As one of many examples, I was on I40 on a road trip to CA once and misjudged the distance between towns compared with my tank capacity. The head winds were incredibly high. I ran out of gas. As I pushed the bike along the highway, three gangs of "real bikers" passed me by and didn't even slow down. A passerby in a car stopped, took me 10 miles to the next station, waited for me to buy gas and then took me back to where we'd left the bike, waited for me to get it running, and then went on their way.

That "cager" took about an hour out of their day to help a stranger.

I've never received help from a "real biker."

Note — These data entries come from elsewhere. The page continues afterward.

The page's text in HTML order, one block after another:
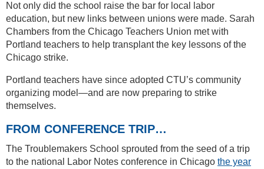
Not only did the school raise the bar for local labor
education, but new links between unions were made. Sarah
Chambers from the Chicago Teachers Union met with
Portland teachers to help transplant the key lessons of the
Chicago strike.
Portland teachers have since adopted CTU’s community
organizing model—and are now preparing to strike
themselves.
FROM CONFERENCE TRIP…
The Troublemakers School sprouted from the seed of a trip
to the national Labor Notes conference in Chicago the year
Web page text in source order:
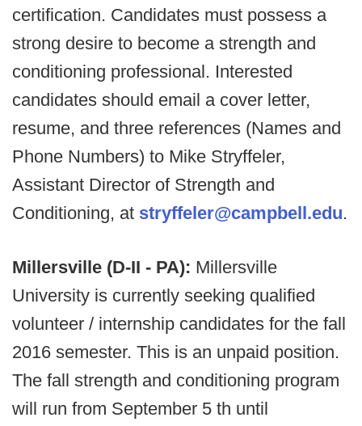
certification. Candidates must possess a
strong desire to become a strength and
conditioning professional. Interested
candidates should email a cover letter,
resume, and three references (Names and
Phone Numbers) to Mike Stryffeler,
Assistant Director of Strength and
Conditioning, at stryffeler@campbell.edu.
Millersville (D-II - PA): Millersville
University is currently seeking qualified
volunteer / internship candidates for the fall
2016 semester. This is an unpaid position.
The fall strength and conditioning program
will run from September 5 th until
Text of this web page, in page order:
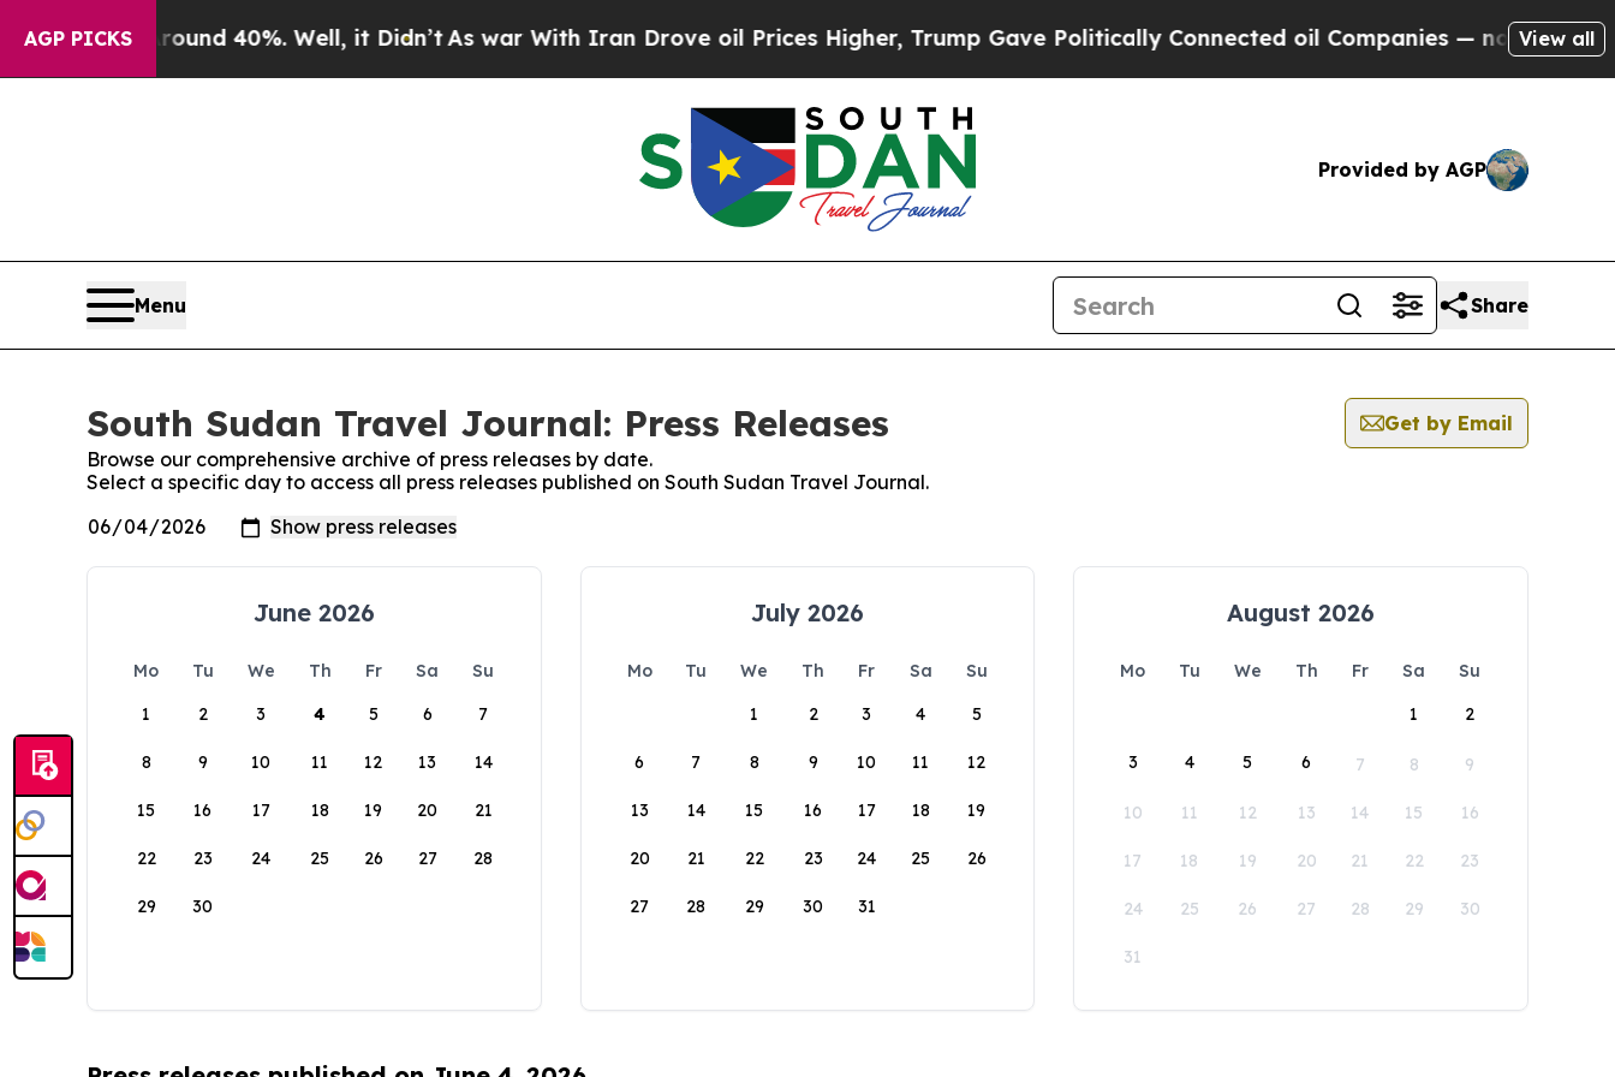
AGP PICKS
Floor Around 40%. Well, it Didn’tAs war With Iran Drove oil Prices Higher, Trump Gave Politically Connected oil Companies — not Taxpayers
View all
Provided by AGP
Menu Share
South Sudan Travel Journal: Press Releases
Get by Email
Browse our comprehensive archive of press releases by date.
Select a specific day to access all press releases published on South Sudan Travel Journal.
June 2026
Mo Tu We Th Fr Sa
Su
1
2 3 4 5 6 7
8 9 10 11 12 13 14
15 16 17 18 19 20 21
22 23 24 25 26 27 28
29 30
July 2026
Mo Tu We Th Fr Sa
Su
1
2 3 4 5
6 7 8 9 10 11 12
13 14 15 16 17 18 19
20 21 22 23 24 25 26
27 28 29 30 31
August 2026
Mo Tu We Th Fr Sa
Su
1
2
3 4 5 6 7 8 9
10 11 12 13 14 15 16
17 18 19 20 21 22 23
24 25 26 27 28 29 30
31
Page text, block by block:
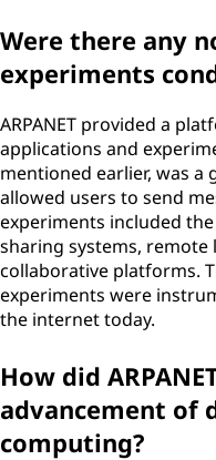
Were there any
experiments
ARPANET provided a
applications and
mentioned earlier, was
allowed users to send
experiments included
sharing systems, remote
collaborative platforms.
experiments were
the internet today.
How did
advancement of
computing?
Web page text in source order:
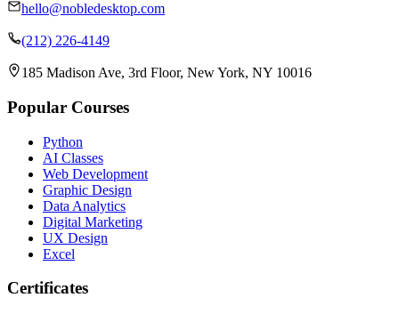
hello@nobledesktop.com
(212) 226-4149
185 Madison Ave, 3rd Floor, New York, NY 10016
Popular Courses
Python
AI Classes
Web Development
Graphic Design
Data Analytics
Digital Marketing
UX Design
Excel
Certificates
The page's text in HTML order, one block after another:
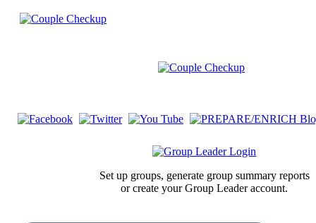
Set up groups, generate group summary reports
or create your Group Leader account.
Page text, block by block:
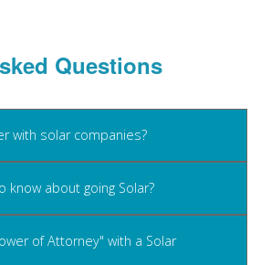
Questions
with solar companies?
know about going Solar?
of Attorney" with a Solar
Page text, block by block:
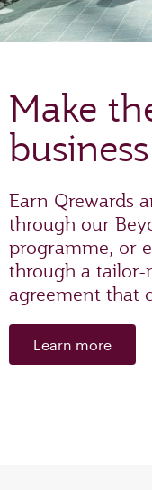
Make
Earn Qrewards
through our
programme, or
through a tailor-
agreement that
Learn more
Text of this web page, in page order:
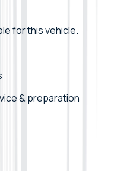
for this vehicle.
& preparation
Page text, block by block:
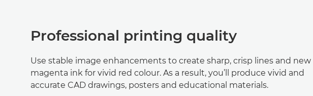
Professional printing quality
Use stable image enhancements to create sharp, crisp lines and new
magenta ink for vivid red colour. As a result, you’ll produce vivid and
accurate CAD drawings, posters and educational materials.
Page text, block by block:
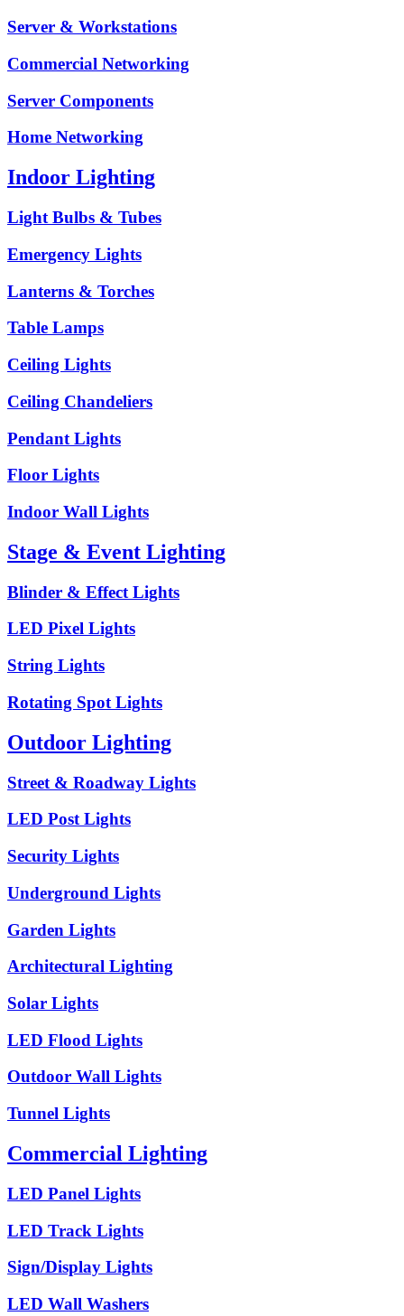
Server & Workstations
Commercial Networking
Server Components
Home Networking
Indoor Lighting
Light Bulbs & Tubes
Emergency Lights
Lanterns & Torches
Table Lamps
Ceiling Lights
Ceiling Chandeliers
Pendant Lights
Floor Lights
Indoor Wall Lights
Stage & Event Lighting
Blinder & Effect Lights
LED Pixel Lights
String Lights
Rotating Spot Lights
Outdoor Lighting
Street & Roadway Lights
LED Post Lights
Security Lights
Underground Lights
Garden Lights
Architectural Lighting
Solar Lights
LED Flood Lights
Outdoor Wall Lights
Tunnel Lights
Commercial Lighting
LED Panel Lights
LED Track Lights
Sign/Display Lights
LED Wall Washers
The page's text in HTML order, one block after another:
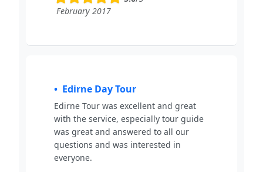
February 2017
Edirne Day Tour
Edirne Tour was excellent and great
with the service, especially tour guide
was great and answered to all our
questions and was interested in
everyone.
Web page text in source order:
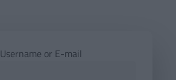
Username or E-mail

So, in my opinion and experience, perhaps it's not too bad to wear that "not a real biker" label as a badge to be proud of.
Good point.

Many years ago, back in the glorious 80's, I was riding my Suzuki 550 triple with my girlfriend on the back.
That thing spun so fast that it destroyed alternators left and right. (the reason I got rid of the bike is I couldn't afford alternators).
Another guy, with his wife on the back, stopped to see what was wrong. Simply put, I ran out of battery in the forest hills. He was riding there for the same reason, just to get out of town.
Well, he happened to have simple bike jumpers in his kit and he sat there for a half hour with his bike charging mine.
He suggested I follow him to his house as it was halfway to mine and then I could get a better charge. We stopped at his place and BS'd for an hour while his charger got me to a full charge. We probably would have hung out later but I wanted to beat the sunset. I figured, worst case, in the daylight I could kill the headlight if I was running low on juice.

Bottom line is, this guy was on a full out Goldwing and he stopped to help a guy on a ratty old Suzuki.

A Harley "biker" probably would have kept riding past.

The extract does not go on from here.